# The Feedee Progress Thread: Girls



## simon_squarepants (Jun 5, 2007)

As far as I can tell there aren't any threads specifically for this so I thought I'd set one up. If you are a feedee or gainer who has gained recently, share the news here! 

I don't think there's enough focus on this in the weight board - the "erotic weight gain" part doesn't always come through. I've chosen to have two threads simply because that way there's no confusion LOL

Pics are obviously welcome but by no means required to post. Feedees, lets hear from you!!


----------



## prettyssbbw (Jun 5, 2007)

Here!  

Always on the search of the perfect feeder!
My weight gain has gone nicely. I did lose a little bit last year with my health issues but i got back on the right track and i have gained back what i lost plus a little more! If i had a feeder i could definitely put on some more! XO,Natasha


----------



## simon_squarepants (Jun 5, 2007)

Wow I haven't seen you in ages! Well done with the gain - mind you you always were a big girl


----------



## Gluben (Jun 6, 2007)

prettyssbbw said:


> Here!
> 
> Always on the search of the perfect feeder!
> My weight gain has gone nicely. I did lose a little bit last year with my health issues but i got back on the right track and i have gained back what i lost plus a little more! If i had a feeder i could definitely put on some more! XO,Natasha



I would so want to be your feeder. If only I didn't live in the UK. Still, I'm saving up for a trip to America, so who knows!


----------



## BigChaz (Jun 7, 2007)

You say "girls" in the title. Does that mean only girls can post here?

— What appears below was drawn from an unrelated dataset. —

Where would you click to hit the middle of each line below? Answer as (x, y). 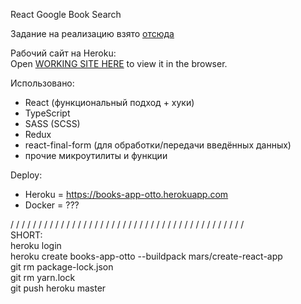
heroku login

Im a wannabe feedee =( So far ive been doing it on my own, and ive put on a ton of weight. About to breach 300, woo!

South florida needs more feeders!


----------



## Ample Pie (Jun 7, 2007)

There's a 'boys' one too...

http://www.dimensionsmagazine.com/forums/showthread.php?t=23941


BigChaz said:


> You say "girls" in the title. Does that mean only girls can post here?
> 
> Im a wannabe feedee =( So far ive been doing it on my own, and ive put on a ton of weight. About to breach 300, woo!
> 
> South florida needs more feeders!


----------



## BigChaz (Jun 7, 2007)

Rebecca said:


> There's a 'boys' one too...
> 
> http://www.dimensionsmagazine.com/forums/showthread.php?t=23941



lets pretend that I saw that thread and posted in it


----------